(WHAT IS NEEDED): Report every line of the entries that contains the word "sino".

(RECORDS FOR THE EXERCISE)

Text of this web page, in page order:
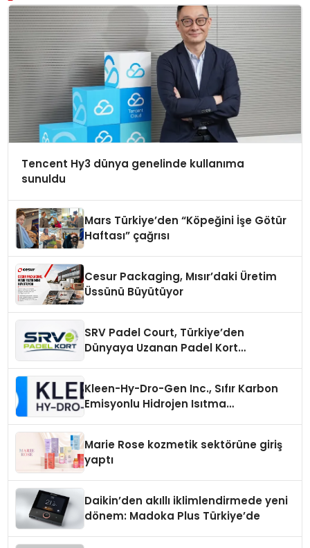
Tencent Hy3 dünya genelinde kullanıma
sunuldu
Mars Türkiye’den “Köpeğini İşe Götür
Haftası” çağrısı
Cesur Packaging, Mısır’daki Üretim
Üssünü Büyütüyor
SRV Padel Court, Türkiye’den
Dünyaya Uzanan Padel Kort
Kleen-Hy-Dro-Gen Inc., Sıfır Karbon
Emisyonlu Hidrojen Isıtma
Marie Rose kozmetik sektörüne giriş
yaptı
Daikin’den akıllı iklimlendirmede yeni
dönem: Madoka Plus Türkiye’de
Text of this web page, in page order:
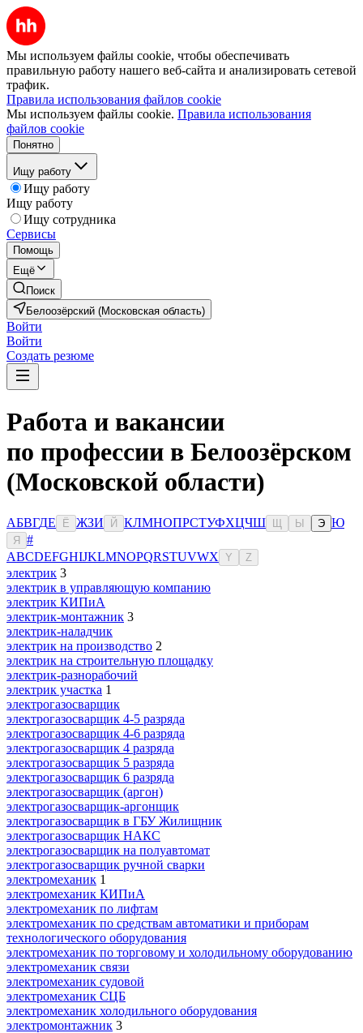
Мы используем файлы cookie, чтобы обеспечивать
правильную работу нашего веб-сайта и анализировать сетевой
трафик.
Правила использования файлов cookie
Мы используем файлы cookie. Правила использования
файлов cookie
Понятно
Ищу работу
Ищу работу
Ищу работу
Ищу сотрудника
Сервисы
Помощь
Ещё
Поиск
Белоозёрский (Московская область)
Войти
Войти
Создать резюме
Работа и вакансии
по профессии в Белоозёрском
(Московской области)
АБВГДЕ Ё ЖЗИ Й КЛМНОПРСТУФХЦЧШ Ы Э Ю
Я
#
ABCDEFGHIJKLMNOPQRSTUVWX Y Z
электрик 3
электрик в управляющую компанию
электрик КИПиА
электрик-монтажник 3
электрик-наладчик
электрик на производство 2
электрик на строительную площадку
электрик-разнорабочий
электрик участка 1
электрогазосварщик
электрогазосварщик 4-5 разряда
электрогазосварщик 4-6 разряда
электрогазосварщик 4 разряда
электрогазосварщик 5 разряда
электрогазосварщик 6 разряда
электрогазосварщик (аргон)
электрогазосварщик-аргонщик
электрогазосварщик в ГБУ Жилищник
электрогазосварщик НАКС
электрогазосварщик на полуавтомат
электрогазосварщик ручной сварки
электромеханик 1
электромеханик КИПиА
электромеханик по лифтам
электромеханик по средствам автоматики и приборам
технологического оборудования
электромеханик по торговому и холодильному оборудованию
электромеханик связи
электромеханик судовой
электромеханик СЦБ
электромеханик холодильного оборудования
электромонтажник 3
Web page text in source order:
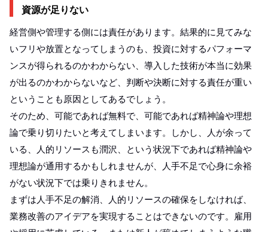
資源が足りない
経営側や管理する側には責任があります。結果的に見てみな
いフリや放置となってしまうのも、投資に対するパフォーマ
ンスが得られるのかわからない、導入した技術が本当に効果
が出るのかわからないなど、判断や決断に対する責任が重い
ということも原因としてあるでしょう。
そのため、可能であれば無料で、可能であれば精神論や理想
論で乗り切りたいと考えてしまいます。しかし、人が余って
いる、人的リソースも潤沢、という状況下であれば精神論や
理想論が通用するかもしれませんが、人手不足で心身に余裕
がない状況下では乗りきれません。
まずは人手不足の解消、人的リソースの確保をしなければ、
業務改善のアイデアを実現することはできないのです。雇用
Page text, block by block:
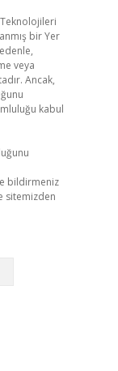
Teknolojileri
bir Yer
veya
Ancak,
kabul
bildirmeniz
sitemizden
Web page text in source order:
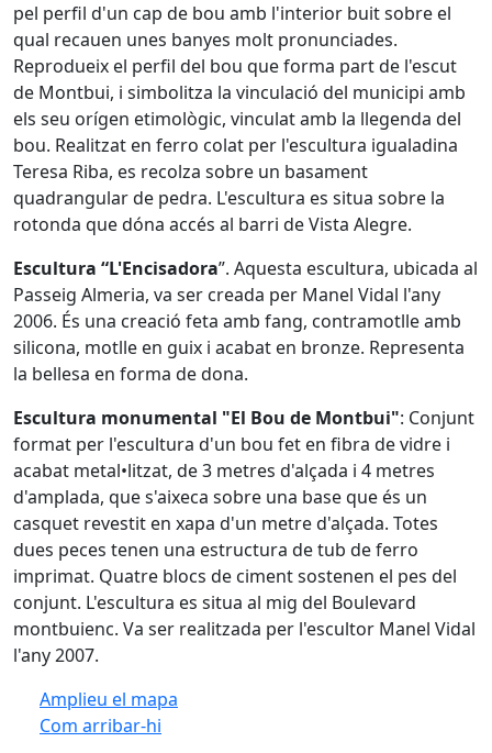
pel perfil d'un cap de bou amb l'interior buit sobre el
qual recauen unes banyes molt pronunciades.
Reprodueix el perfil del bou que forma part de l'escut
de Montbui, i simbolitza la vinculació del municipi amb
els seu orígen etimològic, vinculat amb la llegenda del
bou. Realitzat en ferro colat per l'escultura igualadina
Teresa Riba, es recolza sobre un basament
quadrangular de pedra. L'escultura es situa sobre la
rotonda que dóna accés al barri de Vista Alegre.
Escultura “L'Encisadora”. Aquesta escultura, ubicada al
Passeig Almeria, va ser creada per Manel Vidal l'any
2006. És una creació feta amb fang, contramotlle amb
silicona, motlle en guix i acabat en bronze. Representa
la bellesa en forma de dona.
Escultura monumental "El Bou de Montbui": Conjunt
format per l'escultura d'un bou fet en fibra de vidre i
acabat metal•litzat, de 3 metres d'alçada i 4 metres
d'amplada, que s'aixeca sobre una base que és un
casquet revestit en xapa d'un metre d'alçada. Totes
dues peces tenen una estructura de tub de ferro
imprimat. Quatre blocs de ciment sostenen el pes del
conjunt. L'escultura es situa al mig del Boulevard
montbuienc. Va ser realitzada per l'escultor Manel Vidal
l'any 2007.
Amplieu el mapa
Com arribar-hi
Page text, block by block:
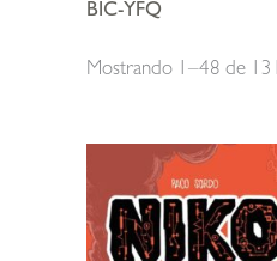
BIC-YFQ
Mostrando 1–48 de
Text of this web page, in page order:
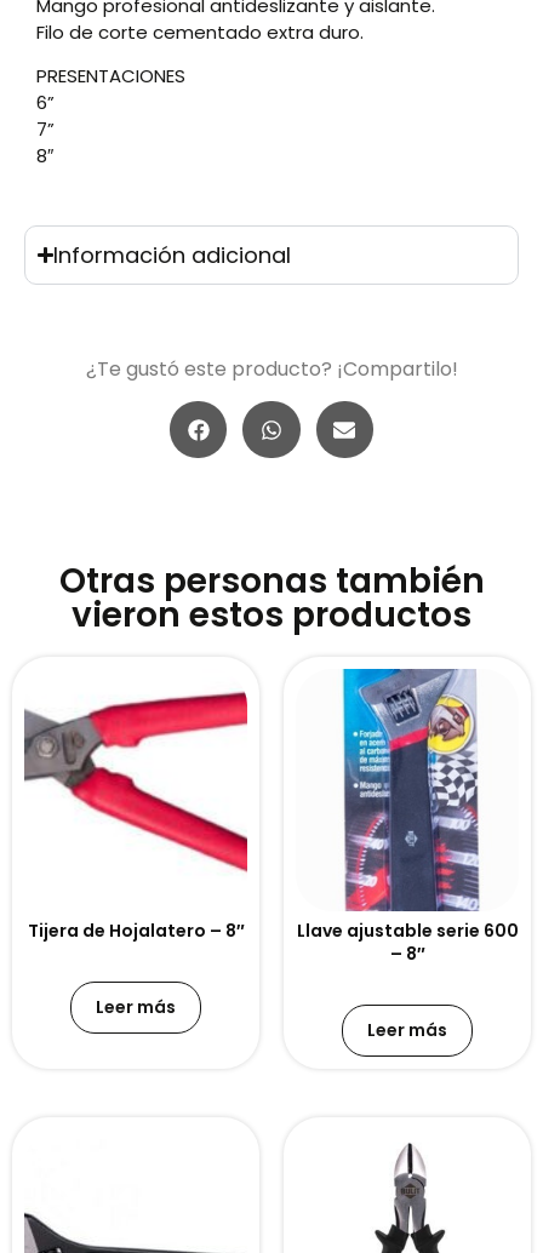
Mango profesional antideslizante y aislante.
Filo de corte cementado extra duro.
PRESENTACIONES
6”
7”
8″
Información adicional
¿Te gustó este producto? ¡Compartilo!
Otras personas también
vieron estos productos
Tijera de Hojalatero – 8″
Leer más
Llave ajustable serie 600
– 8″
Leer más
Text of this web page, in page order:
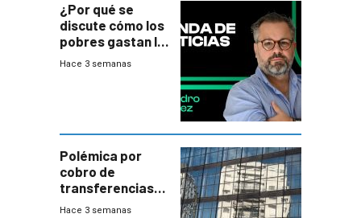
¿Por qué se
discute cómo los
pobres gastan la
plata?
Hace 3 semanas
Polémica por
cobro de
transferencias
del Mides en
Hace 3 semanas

(End RECORDS FOR THE EXERCISE)
(RECORDS FOR THE EXERCISE)

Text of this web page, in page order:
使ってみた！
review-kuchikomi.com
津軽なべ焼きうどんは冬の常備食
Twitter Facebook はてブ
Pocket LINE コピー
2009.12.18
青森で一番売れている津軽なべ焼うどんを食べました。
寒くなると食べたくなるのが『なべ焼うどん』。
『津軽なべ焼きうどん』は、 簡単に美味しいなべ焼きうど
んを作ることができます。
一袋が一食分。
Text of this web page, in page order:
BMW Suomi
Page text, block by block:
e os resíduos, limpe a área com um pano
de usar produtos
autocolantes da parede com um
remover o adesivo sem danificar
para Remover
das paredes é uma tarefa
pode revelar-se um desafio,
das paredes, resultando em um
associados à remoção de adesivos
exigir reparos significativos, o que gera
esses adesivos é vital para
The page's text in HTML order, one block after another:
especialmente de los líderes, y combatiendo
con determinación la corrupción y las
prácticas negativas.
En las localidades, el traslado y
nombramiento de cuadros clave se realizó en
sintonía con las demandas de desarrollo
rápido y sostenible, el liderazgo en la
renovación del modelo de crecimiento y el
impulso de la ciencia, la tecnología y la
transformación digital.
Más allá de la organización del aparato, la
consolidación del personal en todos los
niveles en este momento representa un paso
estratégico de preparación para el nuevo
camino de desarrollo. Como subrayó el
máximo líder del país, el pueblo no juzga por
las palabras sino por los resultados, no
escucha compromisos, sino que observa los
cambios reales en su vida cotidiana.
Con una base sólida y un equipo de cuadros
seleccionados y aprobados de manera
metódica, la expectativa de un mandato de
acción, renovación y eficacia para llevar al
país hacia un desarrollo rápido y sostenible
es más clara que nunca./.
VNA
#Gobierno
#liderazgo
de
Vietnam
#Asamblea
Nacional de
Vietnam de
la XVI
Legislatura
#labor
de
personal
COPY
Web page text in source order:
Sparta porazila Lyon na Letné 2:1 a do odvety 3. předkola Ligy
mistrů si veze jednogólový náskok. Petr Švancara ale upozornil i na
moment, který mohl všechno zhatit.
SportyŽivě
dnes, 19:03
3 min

(End RECORDS FOR THE EXERCISE)
(RECORDS FOR THE EXERCISE)

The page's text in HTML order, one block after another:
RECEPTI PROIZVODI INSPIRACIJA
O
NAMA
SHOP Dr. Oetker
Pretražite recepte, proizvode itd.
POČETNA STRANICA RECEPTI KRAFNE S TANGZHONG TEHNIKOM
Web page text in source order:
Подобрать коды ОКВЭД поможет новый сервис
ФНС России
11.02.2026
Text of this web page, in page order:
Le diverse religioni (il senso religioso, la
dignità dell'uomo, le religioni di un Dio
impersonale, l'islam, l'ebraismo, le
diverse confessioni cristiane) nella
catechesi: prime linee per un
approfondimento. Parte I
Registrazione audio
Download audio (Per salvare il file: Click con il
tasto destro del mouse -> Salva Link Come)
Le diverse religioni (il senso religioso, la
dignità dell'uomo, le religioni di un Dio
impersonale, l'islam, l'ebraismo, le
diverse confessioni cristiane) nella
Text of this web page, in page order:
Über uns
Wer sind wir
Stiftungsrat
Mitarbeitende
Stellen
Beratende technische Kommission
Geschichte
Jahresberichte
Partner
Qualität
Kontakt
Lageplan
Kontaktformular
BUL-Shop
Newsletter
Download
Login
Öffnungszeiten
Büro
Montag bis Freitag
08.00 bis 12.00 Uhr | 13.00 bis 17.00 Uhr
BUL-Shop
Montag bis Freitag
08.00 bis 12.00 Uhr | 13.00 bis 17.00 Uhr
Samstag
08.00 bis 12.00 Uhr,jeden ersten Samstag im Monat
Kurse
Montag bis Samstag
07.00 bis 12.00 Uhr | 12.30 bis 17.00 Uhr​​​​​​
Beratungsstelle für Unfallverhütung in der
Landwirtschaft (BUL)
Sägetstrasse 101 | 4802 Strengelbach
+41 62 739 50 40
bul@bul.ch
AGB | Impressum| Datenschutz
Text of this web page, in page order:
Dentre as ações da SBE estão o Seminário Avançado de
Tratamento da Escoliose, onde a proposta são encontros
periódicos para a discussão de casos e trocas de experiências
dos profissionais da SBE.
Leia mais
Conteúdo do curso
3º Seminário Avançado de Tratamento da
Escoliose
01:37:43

(End RECORDS FOR THE EXERCISE)

(ANSWER BELOW):
las palabras sino por los resultados, no
escucha compromisos, sino que observa los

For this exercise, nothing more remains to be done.